Answering the (updated) question ("Does Perl have an equivalent to PHP's readfile() function ... ?"), the answer is slurping. There are a couple of syntaxes, but Perl6::Slurp seems to be the current module of choice.
The implied question ("why doesn't the browser prompt for download before grabbing the entire file?") has absolutely nothing to do with how you're reading in the file, and everything to do with what the browser thinks is good form. I would guess that the browser sees the mime-type and decides it knows how to display plain text.
Looking more closely at the Content-Disposition problem, I remember having similar trouble with IE ignoring Content-Disposition. Unfortunately I can't remember the workaround. IE has a long history of problems here (old page, refers to IE 5.0, 5.5 and 6.0). For clarification, however, I would like to know:
What kind of link are you using to point to this big file (i.e., are you using a normal a href="perl_script.cgi?filename.txt link or are you using Javascript of some kind)?
What system are you using to actually serve the file? For instance, does the webserver make its own connection to the other computer without a webserver, and then copy the file to the webserver and then send the file to the end user, or does the user make the connection directly to the computer without a webserver?
In the original question you wrote "this does not cause the browser to prompt for download before grabbing the entire file" and in a comment you wrote "I still don't get a download prompt for the file until the whole thing is downloaded." Does this mean that the file gets displayed in the browser (since it's just text), that after the browser has downloaded the entire file you get a "where do you want to save this file" prompt, or something else?
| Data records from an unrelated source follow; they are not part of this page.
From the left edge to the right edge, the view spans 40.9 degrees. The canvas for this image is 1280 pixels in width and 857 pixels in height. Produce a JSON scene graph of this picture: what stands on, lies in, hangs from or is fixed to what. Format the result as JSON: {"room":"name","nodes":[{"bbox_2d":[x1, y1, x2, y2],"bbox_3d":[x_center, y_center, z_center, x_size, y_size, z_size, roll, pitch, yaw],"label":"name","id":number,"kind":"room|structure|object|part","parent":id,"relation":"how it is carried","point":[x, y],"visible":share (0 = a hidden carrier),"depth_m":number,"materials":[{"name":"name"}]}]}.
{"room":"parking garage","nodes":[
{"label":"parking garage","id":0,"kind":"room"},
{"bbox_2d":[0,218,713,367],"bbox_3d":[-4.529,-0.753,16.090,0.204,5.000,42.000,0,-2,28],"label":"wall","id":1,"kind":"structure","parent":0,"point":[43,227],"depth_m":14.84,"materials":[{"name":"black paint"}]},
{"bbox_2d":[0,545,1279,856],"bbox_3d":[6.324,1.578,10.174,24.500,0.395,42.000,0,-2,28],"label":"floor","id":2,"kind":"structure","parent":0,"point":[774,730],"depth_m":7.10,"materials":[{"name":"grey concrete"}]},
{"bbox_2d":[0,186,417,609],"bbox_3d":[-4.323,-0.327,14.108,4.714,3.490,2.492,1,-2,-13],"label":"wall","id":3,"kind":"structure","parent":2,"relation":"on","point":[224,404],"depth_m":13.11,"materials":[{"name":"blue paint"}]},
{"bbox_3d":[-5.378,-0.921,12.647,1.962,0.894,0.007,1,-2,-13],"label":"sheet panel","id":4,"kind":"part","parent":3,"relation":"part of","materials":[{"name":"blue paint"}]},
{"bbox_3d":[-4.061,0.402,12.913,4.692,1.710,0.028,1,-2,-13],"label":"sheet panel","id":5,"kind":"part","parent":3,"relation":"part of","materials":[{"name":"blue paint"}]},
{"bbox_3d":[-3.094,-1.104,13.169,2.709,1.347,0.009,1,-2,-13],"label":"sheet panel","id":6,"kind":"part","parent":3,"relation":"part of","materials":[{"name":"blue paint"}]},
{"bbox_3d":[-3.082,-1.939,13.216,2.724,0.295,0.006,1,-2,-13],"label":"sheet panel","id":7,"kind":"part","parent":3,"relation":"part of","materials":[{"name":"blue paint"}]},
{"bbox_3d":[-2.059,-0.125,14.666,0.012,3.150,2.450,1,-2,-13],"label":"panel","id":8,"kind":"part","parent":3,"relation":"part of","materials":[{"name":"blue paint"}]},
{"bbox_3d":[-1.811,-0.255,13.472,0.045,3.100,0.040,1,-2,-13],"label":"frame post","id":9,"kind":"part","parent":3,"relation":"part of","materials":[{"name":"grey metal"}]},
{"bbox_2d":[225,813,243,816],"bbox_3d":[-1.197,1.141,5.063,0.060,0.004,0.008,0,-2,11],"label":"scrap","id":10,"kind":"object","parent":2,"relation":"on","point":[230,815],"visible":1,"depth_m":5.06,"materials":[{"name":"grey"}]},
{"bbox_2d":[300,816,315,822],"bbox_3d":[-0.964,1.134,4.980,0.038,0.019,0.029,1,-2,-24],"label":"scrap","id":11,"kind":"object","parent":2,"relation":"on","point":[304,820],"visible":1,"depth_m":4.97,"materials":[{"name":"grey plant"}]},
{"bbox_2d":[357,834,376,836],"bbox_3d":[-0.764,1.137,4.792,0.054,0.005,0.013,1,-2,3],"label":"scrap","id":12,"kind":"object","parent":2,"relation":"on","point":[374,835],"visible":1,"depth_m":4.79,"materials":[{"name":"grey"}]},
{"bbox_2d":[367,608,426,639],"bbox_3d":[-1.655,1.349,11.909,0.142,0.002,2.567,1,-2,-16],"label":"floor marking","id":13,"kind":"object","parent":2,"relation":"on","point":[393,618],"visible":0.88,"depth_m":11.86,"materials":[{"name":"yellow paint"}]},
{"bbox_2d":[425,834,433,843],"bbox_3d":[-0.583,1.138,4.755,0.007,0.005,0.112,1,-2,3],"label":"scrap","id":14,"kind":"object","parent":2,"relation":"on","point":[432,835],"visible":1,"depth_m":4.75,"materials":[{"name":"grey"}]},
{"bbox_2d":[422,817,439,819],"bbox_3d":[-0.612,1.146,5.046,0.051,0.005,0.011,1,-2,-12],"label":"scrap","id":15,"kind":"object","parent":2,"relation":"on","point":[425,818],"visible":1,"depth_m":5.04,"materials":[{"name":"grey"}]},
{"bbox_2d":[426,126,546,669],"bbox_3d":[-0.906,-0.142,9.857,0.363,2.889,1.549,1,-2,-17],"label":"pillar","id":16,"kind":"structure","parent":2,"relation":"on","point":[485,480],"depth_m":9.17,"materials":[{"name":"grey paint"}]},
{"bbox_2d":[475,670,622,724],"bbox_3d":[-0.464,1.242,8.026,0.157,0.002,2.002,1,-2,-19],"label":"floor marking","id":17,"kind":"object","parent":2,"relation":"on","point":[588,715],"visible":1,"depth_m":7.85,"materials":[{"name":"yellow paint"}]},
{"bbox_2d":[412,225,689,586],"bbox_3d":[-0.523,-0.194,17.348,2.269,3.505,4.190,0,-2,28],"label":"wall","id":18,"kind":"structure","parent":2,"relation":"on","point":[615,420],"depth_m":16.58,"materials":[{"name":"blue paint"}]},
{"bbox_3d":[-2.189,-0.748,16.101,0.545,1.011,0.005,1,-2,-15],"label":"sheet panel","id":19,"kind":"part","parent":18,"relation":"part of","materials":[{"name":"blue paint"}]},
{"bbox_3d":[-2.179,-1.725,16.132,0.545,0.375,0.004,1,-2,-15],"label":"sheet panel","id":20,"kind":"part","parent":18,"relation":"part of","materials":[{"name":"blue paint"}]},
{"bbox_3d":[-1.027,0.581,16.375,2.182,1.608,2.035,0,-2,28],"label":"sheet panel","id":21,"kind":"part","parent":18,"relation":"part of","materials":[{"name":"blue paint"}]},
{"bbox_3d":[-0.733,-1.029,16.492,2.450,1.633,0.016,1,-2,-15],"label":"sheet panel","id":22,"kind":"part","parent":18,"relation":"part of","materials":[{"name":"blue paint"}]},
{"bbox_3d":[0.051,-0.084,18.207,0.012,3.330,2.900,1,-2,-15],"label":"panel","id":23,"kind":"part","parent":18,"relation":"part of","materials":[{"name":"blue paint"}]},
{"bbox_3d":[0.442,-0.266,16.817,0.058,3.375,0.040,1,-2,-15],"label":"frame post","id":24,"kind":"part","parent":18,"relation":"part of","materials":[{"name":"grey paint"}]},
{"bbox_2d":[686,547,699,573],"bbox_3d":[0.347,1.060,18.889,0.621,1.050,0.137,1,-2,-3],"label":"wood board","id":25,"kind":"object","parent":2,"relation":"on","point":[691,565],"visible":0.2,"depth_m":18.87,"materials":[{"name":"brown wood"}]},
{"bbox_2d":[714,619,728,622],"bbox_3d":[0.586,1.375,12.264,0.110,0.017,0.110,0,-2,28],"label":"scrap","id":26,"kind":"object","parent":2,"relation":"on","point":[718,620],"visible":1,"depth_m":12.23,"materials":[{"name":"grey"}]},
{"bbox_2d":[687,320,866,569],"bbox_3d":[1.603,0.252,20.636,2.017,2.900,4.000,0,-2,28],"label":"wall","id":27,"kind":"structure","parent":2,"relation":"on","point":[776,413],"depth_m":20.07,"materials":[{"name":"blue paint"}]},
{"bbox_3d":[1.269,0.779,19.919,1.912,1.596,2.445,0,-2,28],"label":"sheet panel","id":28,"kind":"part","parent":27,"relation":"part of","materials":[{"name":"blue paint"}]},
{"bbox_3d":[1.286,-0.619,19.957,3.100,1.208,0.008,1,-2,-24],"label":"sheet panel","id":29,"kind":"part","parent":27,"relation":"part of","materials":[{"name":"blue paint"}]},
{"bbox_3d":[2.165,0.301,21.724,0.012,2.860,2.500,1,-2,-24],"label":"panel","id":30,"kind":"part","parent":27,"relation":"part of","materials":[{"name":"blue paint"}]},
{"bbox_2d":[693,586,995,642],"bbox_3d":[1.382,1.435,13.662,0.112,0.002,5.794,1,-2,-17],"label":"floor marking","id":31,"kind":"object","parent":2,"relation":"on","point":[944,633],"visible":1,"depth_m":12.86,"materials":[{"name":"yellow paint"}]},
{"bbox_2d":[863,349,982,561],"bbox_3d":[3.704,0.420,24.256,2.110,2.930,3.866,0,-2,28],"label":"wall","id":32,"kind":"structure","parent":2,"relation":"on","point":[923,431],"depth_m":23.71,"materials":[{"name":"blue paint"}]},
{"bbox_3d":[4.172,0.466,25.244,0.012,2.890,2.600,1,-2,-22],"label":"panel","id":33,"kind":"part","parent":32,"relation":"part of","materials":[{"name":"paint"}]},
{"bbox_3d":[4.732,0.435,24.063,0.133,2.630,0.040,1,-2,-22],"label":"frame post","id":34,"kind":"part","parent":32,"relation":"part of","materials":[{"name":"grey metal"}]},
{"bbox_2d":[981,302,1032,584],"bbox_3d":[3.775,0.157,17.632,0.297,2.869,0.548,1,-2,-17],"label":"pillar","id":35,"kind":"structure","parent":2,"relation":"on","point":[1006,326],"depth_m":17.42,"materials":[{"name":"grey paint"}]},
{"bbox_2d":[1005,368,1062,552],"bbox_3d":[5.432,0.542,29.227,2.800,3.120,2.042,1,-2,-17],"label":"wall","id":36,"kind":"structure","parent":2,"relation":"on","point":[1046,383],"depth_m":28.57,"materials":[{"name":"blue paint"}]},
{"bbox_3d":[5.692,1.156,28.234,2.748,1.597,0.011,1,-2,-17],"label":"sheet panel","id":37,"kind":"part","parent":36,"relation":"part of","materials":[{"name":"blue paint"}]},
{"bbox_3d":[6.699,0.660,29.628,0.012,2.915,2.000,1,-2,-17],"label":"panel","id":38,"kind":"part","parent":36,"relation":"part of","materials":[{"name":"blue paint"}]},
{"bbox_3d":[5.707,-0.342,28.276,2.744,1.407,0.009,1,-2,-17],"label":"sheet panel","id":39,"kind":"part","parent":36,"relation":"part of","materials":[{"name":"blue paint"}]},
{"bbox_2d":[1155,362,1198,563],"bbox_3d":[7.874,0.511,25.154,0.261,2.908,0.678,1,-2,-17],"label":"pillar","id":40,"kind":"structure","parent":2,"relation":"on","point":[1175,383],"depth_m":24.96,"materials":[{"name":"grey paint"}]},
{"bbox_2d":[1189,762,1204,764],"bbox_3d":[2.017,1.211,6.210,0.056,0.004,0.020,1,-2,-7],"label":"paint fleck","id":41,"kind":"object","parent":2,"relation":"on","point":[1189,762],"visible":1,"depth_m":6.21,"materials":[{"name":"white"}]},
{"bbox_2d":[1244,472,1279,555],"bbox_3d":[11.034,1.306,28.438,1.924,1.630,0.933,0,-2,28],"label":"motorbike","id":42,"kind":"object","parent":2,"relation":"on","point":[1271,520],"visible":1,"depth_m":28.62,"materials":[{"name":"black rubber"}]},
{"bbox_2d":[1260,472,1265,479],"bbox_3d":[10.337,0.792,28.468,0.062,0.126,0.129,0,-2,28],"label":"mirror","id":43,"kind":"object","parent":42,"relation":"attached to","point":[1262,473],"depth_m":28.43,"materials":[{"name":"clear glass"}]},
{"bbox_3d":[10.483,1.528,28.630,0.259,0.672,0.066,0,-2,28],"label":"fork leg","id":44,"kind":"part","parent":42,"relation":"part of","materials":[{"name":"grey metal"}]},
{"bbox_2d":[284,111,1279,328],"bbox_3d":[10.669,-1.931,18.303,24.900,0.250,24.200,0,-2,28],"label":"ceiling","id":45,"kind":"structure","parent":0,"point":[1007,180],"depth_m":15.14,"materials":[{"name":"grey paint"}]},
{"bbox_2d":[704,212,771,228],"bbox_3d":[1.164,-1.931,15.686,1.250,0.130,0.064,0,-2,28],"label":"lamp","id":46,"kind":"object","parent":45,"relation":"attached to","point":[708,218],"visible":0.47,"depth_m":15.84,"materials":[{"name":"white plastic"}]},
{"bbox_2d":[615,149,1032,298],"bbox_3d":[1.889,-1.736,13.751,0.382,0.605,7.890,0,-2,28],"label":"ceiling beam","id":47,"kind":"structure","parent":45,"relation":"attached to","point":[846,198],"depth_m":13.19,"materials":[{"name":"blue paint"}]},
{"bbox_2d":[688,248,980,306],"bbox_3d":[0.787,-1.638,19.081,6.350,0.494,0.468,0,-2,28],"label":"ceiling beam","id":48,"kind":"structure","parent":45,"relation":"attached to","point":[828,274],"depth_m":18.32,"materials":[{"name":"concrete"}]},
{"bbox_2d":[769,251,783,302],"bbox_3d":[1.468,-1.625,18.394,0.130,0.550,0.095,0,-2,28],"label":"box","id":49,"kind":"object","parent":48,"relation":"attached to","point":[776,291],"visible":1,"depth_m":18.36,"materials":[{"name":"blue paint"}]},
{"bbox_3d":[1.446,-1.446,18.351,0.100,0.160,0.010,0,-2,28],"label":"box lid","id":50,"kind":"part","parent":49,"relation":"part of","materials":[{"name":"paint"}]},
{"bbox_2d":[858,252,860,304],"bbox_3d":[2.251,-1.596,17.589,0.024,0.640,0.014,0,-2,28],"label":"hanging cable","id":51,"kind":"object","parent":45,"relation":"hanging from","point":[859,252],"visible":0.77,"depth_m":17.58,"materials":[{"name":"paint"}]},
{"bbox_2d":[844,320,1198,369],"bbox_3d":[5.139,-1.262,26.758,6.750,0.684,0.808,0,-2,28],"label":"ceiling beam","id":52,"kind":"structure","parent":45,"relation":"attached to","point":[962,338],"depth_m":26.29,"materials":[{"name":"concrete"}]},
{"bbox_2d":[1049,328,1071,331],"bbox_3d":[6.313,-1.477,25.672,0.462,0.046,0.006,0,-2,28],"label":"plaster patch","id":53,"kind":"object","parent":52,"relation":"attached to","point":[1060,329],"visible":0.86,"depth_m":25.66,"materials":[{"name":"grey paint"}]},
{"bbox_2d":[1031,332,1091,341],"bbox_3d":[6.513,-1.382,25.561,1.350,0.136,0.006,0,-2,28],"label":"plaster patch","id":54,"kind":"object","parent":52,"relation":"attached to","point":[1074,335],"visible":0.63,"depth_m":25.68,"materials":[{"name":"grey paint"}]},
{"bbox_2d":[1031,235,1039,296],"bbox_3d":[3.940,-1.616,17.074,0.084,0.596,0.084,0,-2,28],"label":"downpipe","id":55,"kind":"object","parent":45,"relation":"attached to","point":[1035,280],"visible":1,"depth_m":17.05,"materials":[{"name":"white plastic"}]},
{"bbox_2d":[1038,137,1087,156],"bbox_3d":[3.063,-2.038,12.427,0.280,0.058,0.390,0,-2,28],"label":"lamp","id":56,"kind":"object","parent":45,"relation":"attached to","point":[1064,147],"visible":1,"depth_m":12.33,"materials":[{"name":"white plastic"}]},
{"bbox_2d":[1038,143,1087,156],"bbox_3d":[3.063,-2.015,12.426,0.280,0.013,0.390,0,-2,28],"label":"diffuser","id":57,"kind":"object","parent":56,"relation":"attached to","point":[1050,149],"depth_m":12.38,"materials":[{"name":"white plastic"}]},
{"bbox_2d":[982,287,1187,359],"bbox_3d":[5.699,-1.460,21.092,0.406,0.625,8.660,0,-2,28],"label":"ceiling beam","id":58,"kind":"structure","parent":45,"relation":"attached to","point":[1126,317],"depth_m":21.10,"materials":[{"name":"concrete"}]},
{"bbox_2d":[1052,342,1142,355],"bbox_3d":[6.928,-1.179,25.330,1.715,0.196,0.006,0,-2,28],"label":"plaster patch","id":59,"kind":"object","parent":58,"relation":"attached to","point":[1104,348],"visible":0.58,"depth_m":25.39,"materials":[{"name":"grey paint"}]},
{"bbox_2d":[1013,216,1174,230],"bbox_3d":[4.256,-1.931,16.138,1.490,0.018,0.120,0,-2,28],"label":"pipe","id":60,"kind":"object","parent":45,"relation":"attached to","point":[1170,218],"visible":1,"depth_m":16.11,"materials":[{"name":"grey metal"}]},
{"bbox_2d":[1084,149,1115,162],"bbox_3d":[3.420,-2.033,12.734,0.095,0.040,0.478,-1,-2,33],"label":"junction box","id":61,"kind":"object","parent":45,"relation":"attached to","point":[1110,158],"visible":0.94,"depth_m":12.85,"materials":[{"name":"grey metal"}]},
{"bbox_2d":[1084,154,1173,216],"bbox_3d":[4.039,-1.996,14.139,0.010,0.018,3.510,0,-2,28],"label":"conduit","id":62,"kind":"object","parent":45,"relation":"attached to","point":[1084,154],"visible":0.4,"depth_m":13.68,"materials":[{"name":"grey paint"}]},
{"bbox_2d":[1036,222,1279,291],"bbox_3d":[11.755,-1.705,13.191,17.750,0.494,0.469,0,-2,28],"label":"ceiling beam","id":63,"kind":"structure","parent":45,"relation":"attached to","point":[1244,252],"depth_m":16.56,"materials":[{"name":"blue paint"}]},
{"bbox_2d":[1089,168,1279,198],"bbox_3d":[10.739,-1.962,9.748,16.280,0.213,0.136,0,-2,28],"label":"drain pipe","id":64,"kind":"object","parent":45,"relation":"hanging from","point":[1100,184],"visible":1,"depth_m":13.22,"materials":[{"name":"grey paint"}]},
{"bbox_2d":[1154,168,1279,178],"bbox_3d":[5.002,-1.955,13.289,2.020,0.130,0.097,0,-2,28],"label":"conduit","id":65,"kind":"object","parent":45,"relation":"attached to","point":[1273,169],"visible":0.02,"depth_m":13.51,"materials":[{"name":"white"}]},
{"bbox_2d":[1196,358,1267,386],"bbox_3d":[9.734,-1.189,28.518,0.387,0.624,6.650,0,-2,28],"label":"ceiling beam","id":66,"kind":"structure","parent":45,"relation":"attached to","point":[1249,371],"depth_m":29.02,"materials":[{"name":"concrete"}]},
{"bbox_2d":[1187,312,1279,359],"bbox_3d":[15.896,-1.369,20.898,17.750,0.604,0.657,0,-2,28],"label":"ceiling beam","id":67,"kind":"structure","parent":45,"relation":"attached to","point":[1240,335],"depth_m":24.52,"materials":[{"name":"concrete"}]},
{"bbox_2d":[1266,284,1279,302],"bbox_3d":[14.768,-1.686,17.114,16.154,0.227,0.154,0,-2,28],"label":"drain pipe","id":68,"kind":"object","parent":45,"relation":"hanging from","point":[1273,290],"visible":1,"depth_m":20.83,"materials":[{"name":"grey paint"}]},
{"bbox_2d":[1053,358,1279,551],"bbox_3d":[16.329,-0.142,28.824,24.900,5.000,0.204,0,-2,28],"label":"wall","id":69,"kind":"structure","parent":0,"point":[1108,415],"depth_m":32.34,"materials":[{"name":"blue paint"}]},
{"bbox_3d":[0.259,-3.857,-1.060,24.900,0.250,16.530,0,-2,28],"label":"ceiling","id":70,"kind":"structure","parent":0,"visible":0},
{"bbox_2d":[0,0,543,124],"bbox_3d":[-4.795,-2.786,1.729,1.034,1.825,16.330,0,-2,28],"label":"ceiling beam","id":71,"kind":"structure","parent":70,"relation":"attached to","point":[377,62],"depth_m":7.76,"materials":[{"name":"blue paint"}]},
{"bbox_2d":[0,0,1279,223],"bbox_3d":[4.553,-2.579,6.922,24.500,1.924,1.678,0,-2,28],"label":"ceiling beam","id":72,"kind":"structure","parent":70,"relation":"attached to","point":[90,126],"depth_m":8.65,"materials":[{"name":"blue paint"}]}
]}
I have a feeling that there is a chance the HTTP headers are getting stripped out at some point or that a Cache-control header is getting added (which apparently can cause trouble).
I've successfully done it by telling the browser it was of type application/octet-stream instead of type text/plain. Apparently most browsers prefer to display text/plain inline instead of giving the user a download dialog option.
It's technically lying to the browser, but it does the job.
The most efficient way to serve a large file for download depends on a web-server you use.
In addition to #Kent Fredric X-Sendfile suggestion:
File Downloads Done Right have some links that describe how to do it for Apache, lighttpd (mod_secdownload: security via url generation), nginx. There are examples in PHP, Ruby (Rails), Python which can be adopted for Perl.
Basically it boils down to:
Configure paths, and permissions for your web-server.
Generate valid headers for the redirect in your Perl app (Content-Type, Content-Disposition, Content-length?, X-Sendfile or X-Accel-Redirect, etc).
There are probably CPAN modules, web-frameworks plugins that do exactly that e.g., #Leon Timmermans mentioned Sys::Sendfile in his answer.